Enterprise Features¶
BYOB (Bring Your Own Bucket)¶
Enterprise feature allowing storage of documents in your own S3/Azure/GCS bucket instead of Archivus-managed storage.
White Label¶
Enterprise deployment option where Archivus runs under your brand with custom domain, colors, and logos.
MCP (Model Context Protocol)¶
Protocol for integrating external AI tools and services into Archivus workflows. Enables extensibility without vendor lock-in.
Compliance Backbone¶
MotherDuck/DuckDB analytics layer for audit trails, compliance reporting, and historical analysis stored in Parquet format on S3.
User Concepts¶
Tenant¶
An organization's isolated instance of Archivus with its own users, documents, and settings.

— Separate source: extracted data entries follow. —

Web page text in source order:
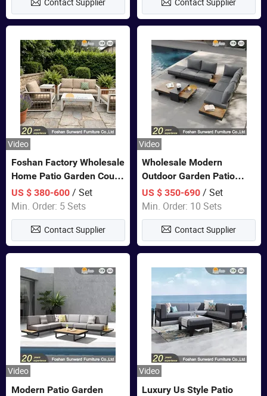
Contact Supplier Contact Supplier
Video
Foshan Factory Wholesale
Home Patio Garden Couch
Set Wooden Aluminum
Outdoor Furniture Hotel
Waterproof Luxury Rope
Sofa
US $ 380-600/ Set
Min. Order: 5 Sets
Contact Supplier
Video
Wholesale Modern
Outdoor Garden Patio
Teak Wood Furniture
Aluminum Sofa
US $ 350-690 / Set
Min. Order: 10 Sets
Contact Supplier
Video
Modern Patio Garden
Video
Luxury Us Style Patio

Subdomain identifies tenant (e.g., acme.archivus.app).
Workspace¶
Organizational container for documents and folders, similar to a filing cabinet. Can be personal, shared, or team-owned.
Cabinet¶
Another term for Workspace, used interchangeably.
Folder¶
Container for organizing documents within a workspace, supporting nested hierarchies.
Tag¶
Label applied to documents for categorization. Can be manual or AI-generated.
Rule¶
Automated logic that triggers actions based on document properties (e.g., auto-route invoices to Finance folder).
API & Development¶
API Key¶
Long-lived authentication token for server-to-server integrations. Prefixed with ak_live_ or ak_test_.
JWT Token¶
Short-lived user session token for web/mobile applications. Expires after 24 hours.
Webhook¶
HTTP callback triggered when events occur (e.g., document processed, workflow completed).
Rate Limit¶
Maximum number of API requests allowed per minute, based on subscription tier.
Idempotency¶
Property ensuring duplicate requests with same idempotency key produce the same result without side effects.
Subscription Tiers¶
Free¶
50 one-time AI credits, no GOLAG, basic features only.
Starter¶
500 AI credits/month, no GOLAG, standard features.
Pro¶
1,500 AI credits/month, basic GOLAG (3 domains), advanced search.
Team¶
6,000 AI credits/month, standard GOLAG (7 domains), DAG workflows, view-only federation.
Enterprise¶
Unlimited AI credits, full GOLAG (13 domains), full federation, BYOB, white label, SSO.
Technical Terms¶
Neuro-Symbolic AI¶
AI approach combining neural networks (LLMs) with symbolic reasoning (knowledge graphs) for verifiable intelligence.
Epistemic Reasoning¶
Reasoning about knowledge itself - what is known, with what confidence, supported by what evidence.
Replicator Dynamics¶
Mathematical model from evolutionary biology used to evolve agent capabilities: AC(gen+1) = AC(gen) + α(AC_best - AC_avg).
Hash Chain¶
Cryptographic chain where each block contains hash of previous block, enabling tamper detection without blockchain overhead.
Context Window¶
Maximum amount of text an LLM can process in a single request (e.g., 200K tokens for Claude Opus 4.5).
Prompt Caching¶
Claude feature caching repeated prompt prefixes to reduce costs by 70-90%.
File Formats¶
Parquet¶
Columnar storage format used for analytics data on S3. Efficient compression and query performance.
JSONL¶
JSON Lines format where each line is a complete JSON object. Used for bulk data exports and imports.
RDF (Resource Description Framework)¶
Standard for representing graph data. Archivus supports RDF export for interoperability.